Revista Lésbi

Para mulheres que se relacionam com mulheres

Carta à leitora

Oito e meia da noite: meus vizinhos batem panela. Não entendo bem o que estão gritando. Vocês entendem? Está tudo confuso aqui do meu sofá. Minhas gatas me olham distantes – será que sacaram o isolamento social? Será que também sentem medo? Será que não suportam minha presença vinte e quatro horas neste espaço? Que pancada. Estou perdendo a referência do tempo. Que dia é hoje? Quantas horas se passaram desde que começamos a conversar? 

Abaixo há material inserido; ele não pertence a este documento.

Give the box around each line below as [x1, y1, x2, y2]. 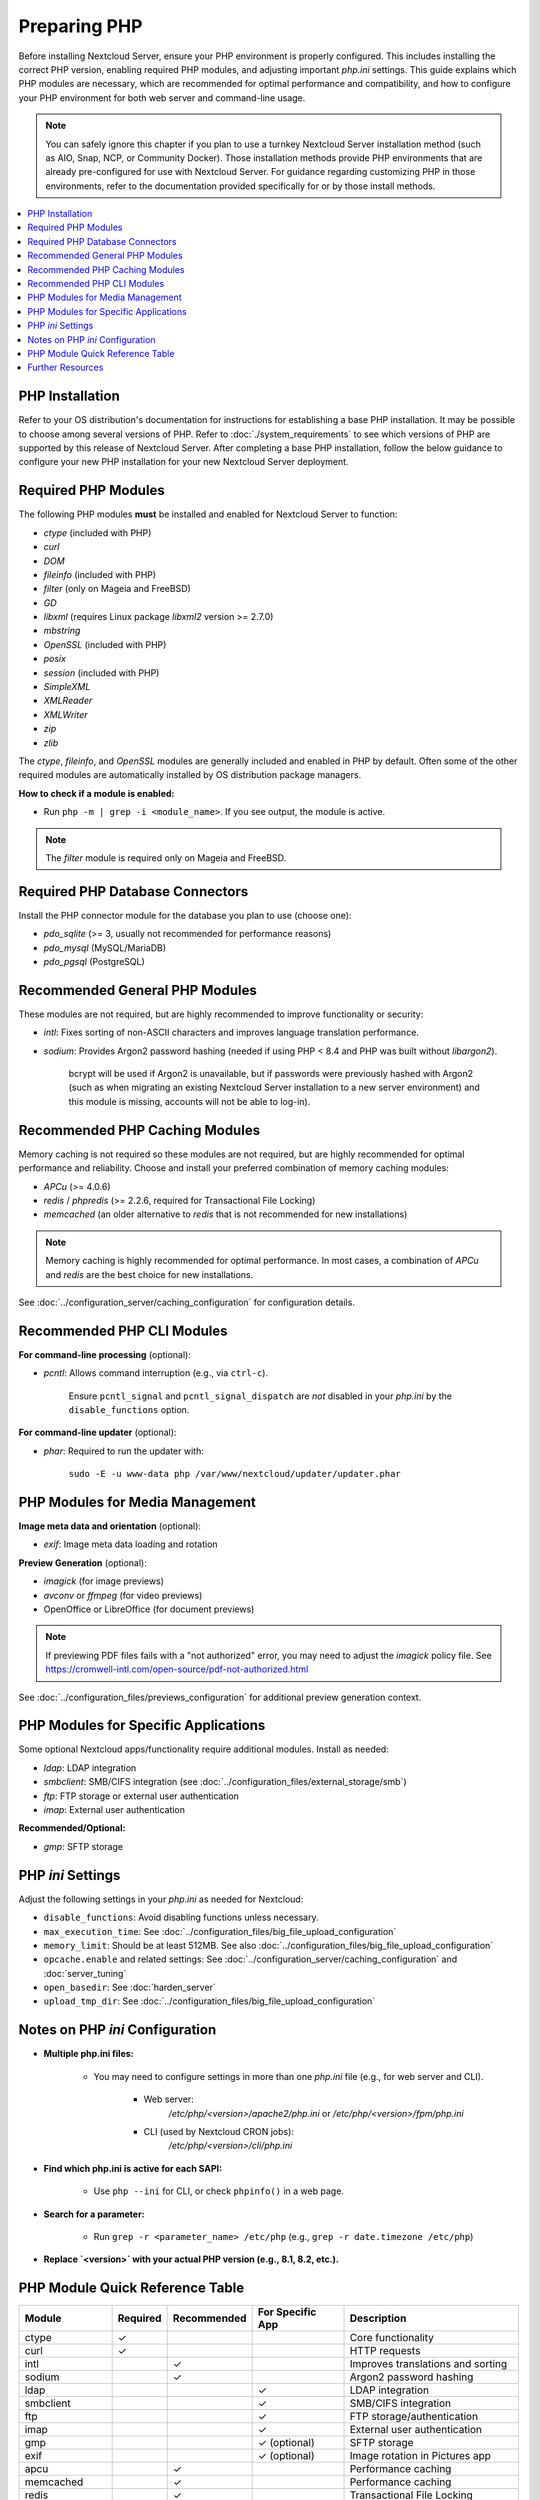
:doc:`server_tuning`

Estou tentando me entender com o tempo. Há poucos dias entrávamos em quarentena e também completávamos dois anos sem Marielle Franco. Parece mais. Por que ninguém nos responde? Nos escondem dados oficiais – quantas pessoas perdemos? Nos escondem nomes – quem mandou matar? Nos escondem nossos direitos – como sobreviveremos? 

Sinto uma vontade enorme de dar de maluca. Olhar nos olhos das pessoas. Saber por que ninguém nos responde. Quem sabe abraçar a vida – já pensou nisso? Nesse instante, a Lésbi me traz uma nova percepção dos dias. Detalhes que vou buscando em cada texto, novidades que me chegam aos olhos como se nunca. E nunca mesmo eu pensei que teria coragem para destrinchar o silêncio e transformá-lo em muitas vozes. Agora sei, estou inteira nessa revista: mente, corpo e espírito. 

A Lésbi chegou pelo caminho feito por mim e por muitas mulheres que estão ao meu lado. Chegou também pelas que não estão cara a cara, mas pelas telas. Chegou pela intuição que me gritou de madrugada: não abandone aquele projeto. Chegou por cada uma que está aqui comigo. A Lésbi é a força e a potência que só mulheres que se relacionam com mulheres têm. E ela fica pela nossa existência e porque não vamos mais nos contentar com o silêncio.